Controversy, however, resulted from the Tsai administration importing millions of eggs from Brazil, Malaysia, the Philippines, Singapore, Thailand, and Turkey to make up for the shortfall. Namely, when egg levels recovered, it emerged that 54 million imported eggs – 37 percent of the total amount imported – expired before being consumed and were destroyed. One supplier, Ultra Source, has faced scrutiny over the fact that it was allowed to import 88 million eggs despite only having total capital of NT$500,000.
The KMT has suggested that the egg import saga indicates corruption and mismanagement on the part of the Tsai administration. Although panic buying over eggs makes for an unusual scandal, the KMT has generally leaned into the narrative that the Tsai administration has a history of mismanagement that led to shortages, and that this has allowed for political corruption.
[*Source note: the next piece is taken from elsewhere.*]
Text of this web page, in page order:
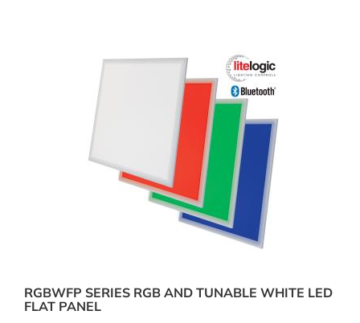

In this respect, the KMT has also called for investigations into the Tsai administration’s efforts to ramp up mask production during the COVID-19 pandemic – during which it was found that some suppliers attempted to pass off Chinese-manufactured masks as Taiwanese products – as well as the development of Taiwan’s domestically-produced vaccine, Medigen. The KMT maintains that this only occurred because the Tsai administration had illicit ties to Medigen, while the government says its support for Medigen was a response to vaccine shortages faced by Taiwan and the world at the time.
The DPP called for a constitutional interpretation of the recent laws increasing legislative powers. The DPP argues that the laws violate the balance of powers between the executive, judiciary, and legislature, in that the laws would grant to the legislature powers normally reserved for the judiciary. Indeed, apart from also calling for the legislature to have influence over the NCC based on proportional representation, the KMT has also called for the reinstatement of the Special Investigation Division – used during past presidential administrations to investigate political corruption – which would be put under the control of the legislature rather than the Ministry of Justice.
An injunction against the expanded legislative powers was granted on July 19, while further arguments are to be held. It is probable that the KMT will cry foul over the injunction, meaning that controversy over the new powers will continue.
With the Constitutional Court set to make a ruling on the constitutionality of the law, a legal proposal by KMT legislator Weng Hsiao-ling would potentially limit the Constitutional Court’s ability to make rulings. The proposal by Weng would set a limit for the number of justices required to be on the Constitutional Court to make majority rulings. Critics saw the proposal as a way to de facto freeze the Constitutional Court’s ability to make decisions. With the terms of seven justices set to expire in October, if the KMT refused to allow any new justices to be confirmed in the legislature, or if sitting justices recuse themselves, the new measure could have made it impossible to issue rulings.
While the case winds it way through the courts, the KMT seems intent on expanding legislative powers in other ways. Other legislation proposed by the KMT include efforts to roll back DPP legislation targeting assets of the KMT retained from property seizure during the authoritarian period and allowing for Chinese firms to place bids on public tenders for infrastructure in Taiwan’s outlying islands. The latter bill was criticized as aiming to expand Chinese influence over Taiwan’s outlying islands.